Ms. Hester is Content Specialist with Contemporary OB/GYN and Contemporary Pediatrics.
In this morning’s briefing, the Infectious Diseases Society of America (IDSA) addressed the safety of returning to school and what the future may hold for pediatric vaccination for coronavirus disease 2019.
One year ago, schools, colleges, and universities made the rapid shift to online learning to prevent the spread of coronavirus disease 2019 (COVID-19). The start of the 2020-2021 academic year initiated the debate over whether students could now safely return to classrooms, and what would be required to do so, which resulted in a massive patchwork of approaches across the United States. Now, with 3 available vaccines and a much greater understanding of COVID-19, the debate continues. A briefing from the Infectious Diseases Society of America offers some much needed information.
In her opening remarks, Tina Q. Tan, MD, FAAP, FIDSA, FPIDS, professor of pediatrics at Northwestern University, Feinberg School of Medicine in Chicago, Illinois, and editor-in-chief of Contemporary Pediatrics addressed the common questions that occur in the debate over school reopening: why is now the appropriate time; how will children be safe; and why is the return to school so important. Tan noted that research continues to indicate that schools are not a likely source of superspreader events, when proper infection control procedures, such as masking, creating small cohorts, and social distancing, are followed, and that community spread was a more likely source of infection. In-person education is critical for children, Tan said, not only for academic learning, but as a source of reliable nutrition, speech therapy, occupational therapy, and a safe place to address inequities. Over the past year with distance learning, a number of concerning educational outcomes have been noted including falling test scores, increased absences, and an increase in the number of drop-outs.

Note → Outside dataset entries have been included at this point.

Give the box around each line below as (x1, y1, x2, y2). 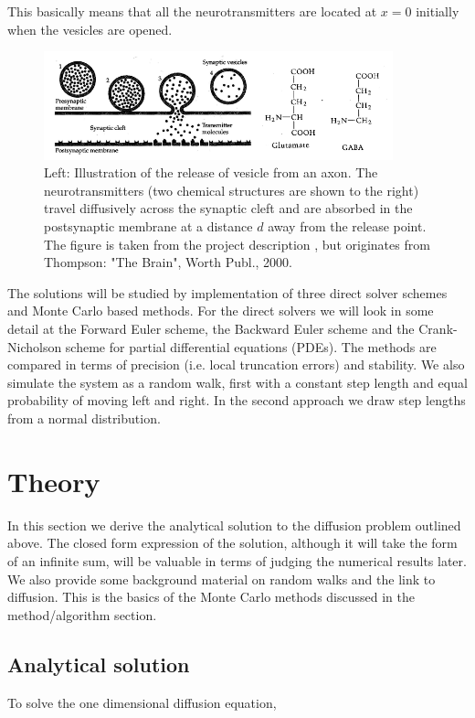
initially (416, 2, 459, 20)
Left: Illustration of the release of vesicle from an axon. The (44, 163, 378, 182)
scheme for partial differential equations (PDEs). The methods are (65, 337, 437, 356)
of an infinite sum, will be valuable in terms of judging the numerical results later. (7, 551, 467, 570)
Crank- (418, 319, 458, 338)
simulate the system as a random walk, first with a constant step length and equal (7, 372, 468, 391)
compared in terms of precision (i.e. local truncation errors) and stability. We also (7, 355, 465, 374)
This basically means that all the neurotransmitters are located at (7, 2, 377, 20)
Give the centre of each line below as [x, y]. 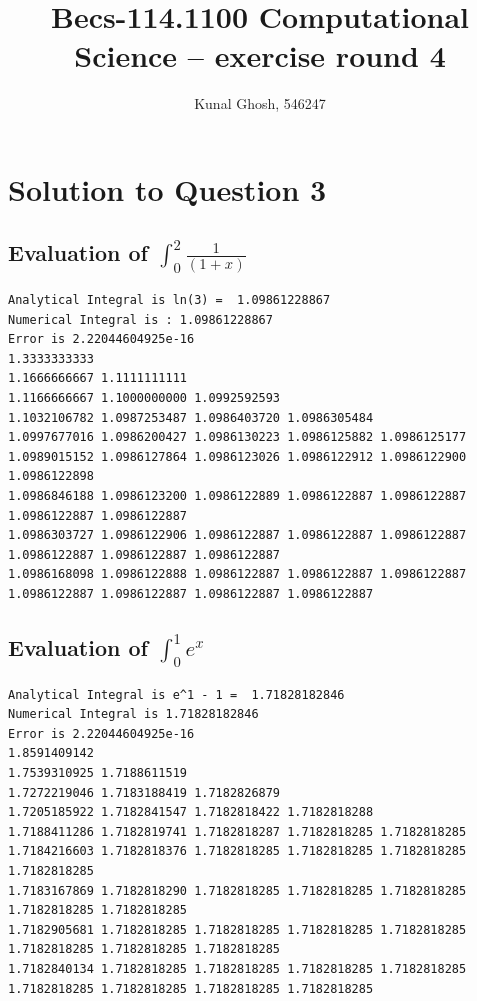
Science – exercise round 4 [260, 55]
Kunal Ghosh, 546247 [260, 103]
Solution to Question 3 [167, 188]
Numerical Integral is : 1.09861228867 [140, 319]
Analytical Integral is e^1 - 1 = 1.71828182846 [176, 694]
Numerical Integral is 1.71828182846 [133, 714]
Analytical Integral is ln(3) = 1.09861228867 [169, 300]
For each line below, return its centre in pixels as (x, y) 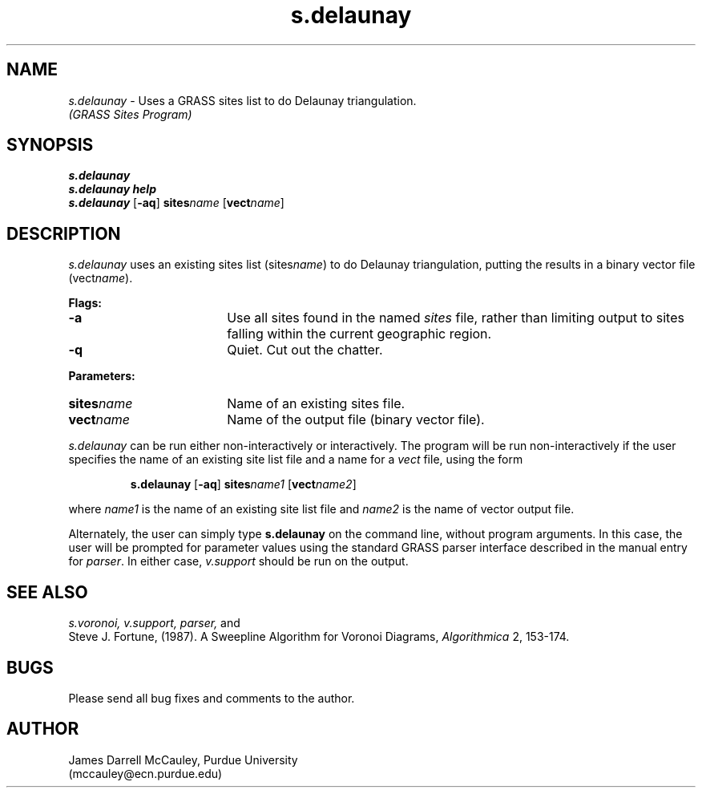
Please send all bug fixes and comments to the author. (212, 698)
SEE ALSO (47, 592)
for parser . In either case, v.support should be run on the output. (238, 561)
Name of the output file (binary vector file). (356, 420)
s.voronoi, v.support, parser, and (154, 623)
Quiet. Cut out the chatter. (305, 350)
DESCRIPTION (64, 233)
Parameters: (102, 376)
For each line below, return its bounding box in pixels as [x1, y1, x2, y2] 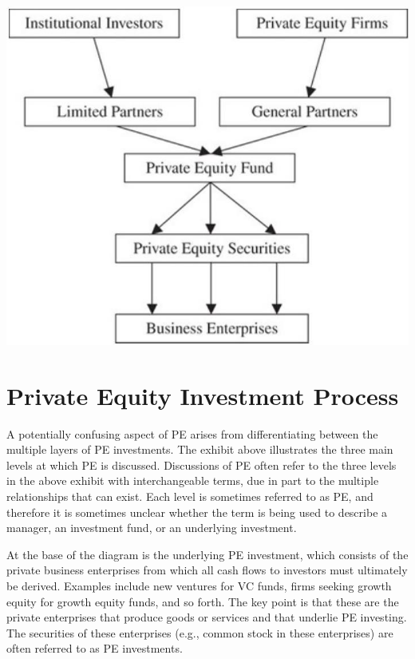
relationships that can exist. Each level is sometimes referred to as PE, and [6, 488, 373, 505]
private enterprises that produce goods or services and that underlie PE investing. [6, 609, 407, 625]
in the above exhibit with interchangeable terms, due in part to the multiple [6, 472, 379, 489]
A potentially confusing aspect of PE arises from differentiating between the [6, 425, 378, 442]
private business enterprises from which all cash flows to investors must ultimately [6, 562, 408, 578]
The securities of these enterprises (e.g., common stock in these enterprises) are [6, 624, 393, 641]
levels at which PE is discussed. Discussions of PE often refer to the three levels [6, 456, 397, 473]
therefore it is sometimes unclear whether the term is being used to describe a [6, 503, 388, 520]
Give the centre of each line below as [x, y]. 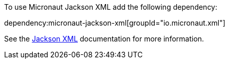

Tan also addressed how important vaccinations are in getting children back to school, with many states putting teachers and staff into priority groups. Only the Pfizer vaccine is authorized for use in any segment of the pediatric population and it can only be administered to children aged 16 years and older. Moderna is expected to report on their ongoing vaccine trial in children aged 12 to 16 years by early summer and if authorized, children in that age group could be receiving the vaccine in time for the start of the 2021-2022 academic year. Pfizer and Johnson & Johnson will likely report their results later in 2021. It’s expected that the companies will expand their vaccine trials to children aged younger than 12 years in the next few months, which could mean an authorized vaccine for all ages in early 2022.
Preeti Malani, MD, MS, MSJ, FIDSA, FSHEA, professor of medicine in the division of infectious diseases at the University of Michigan in Ann Arbor, noted that safe school openings will look different across all communities. It will require balancing the benefits gained from face-to-face learning with the risk of infection. In places where a full return to school may not be possible, she said that officials should prioritize elements of school that can’t be done remotely such as science labs, performance, and team sport physical education.
Tan addressed a couple of studies from Italy and Israel on schools and the new variants of COVID-19 that have popped up in those regions. She stressed that some of the schools included in the study did not utilize necessary infection control strategies, but that little information on this topic has been found in the United States so far. Malani felt that the variants allowed for very little room for error in managing the disease.
With the increasing roll-out of the vaccines and continued following of guidelines, both Tan and Malani agreed that returning to normalcy in schools will likely be possible in the near future, especially as vaccinations expand.